Changes in Estate Planning
Divorcing spouses should each ask an attorney to review and revise basic estate-planning documents to account for the new marital status. Most states will not allow couples who are in the process of divorcing but are still legally married to completely disinherit the spouse. During the period of separation preceding a divorce, you may wish to reduce your spouses bequest to the minimum amount required by law.

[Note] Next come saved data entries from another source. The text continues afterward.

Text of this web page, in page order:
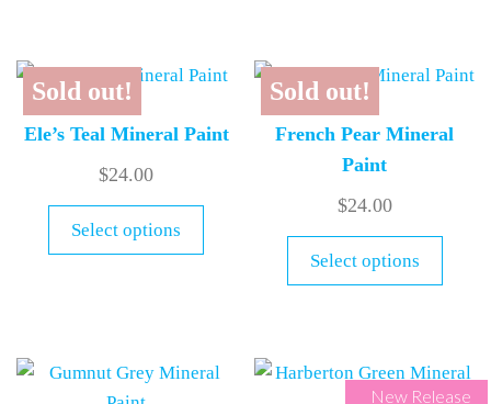
Sold out!
Ele’s Teal Mineral Paint
$24.00
Select options
Sold out!
French Pear Mineral
Paint
$24.00
Select options
New Release

When the divorce is finalized, you will probably need to redraft the will as well as other estate-planning documents to change beneficiaries and trustees, at least. Pay careful attention to guardianship arrangements for children.
A number of estate and gift tax opportunities and pitfalls may arise as a result of a divorce. Certain trusts can protect a former spouse who is financially inexperienced and can protect the childrens inheritance in the event that the former spouse remarries and subsequently divorces. As in all estate-planning matters, expert legal and tax counsel is essential.
Be Reasonable, Be Fair
A reasonable financial settlement takes projected income and assets
into account. The division should provide for necessary and
foreseeable expenditures, including the costs of medical care. For
older couples undergoing divorce, the allocation of pension and
retirement-plan benefits, which are considered marital property, is
obviously a most important issue. If the value of these retirement
vehicles is not divided on an equal basis, you should make sure that
you are otherwise compensated in your divorce settlement. Above all,
if you are going through a divorce, be reasonable, be fair.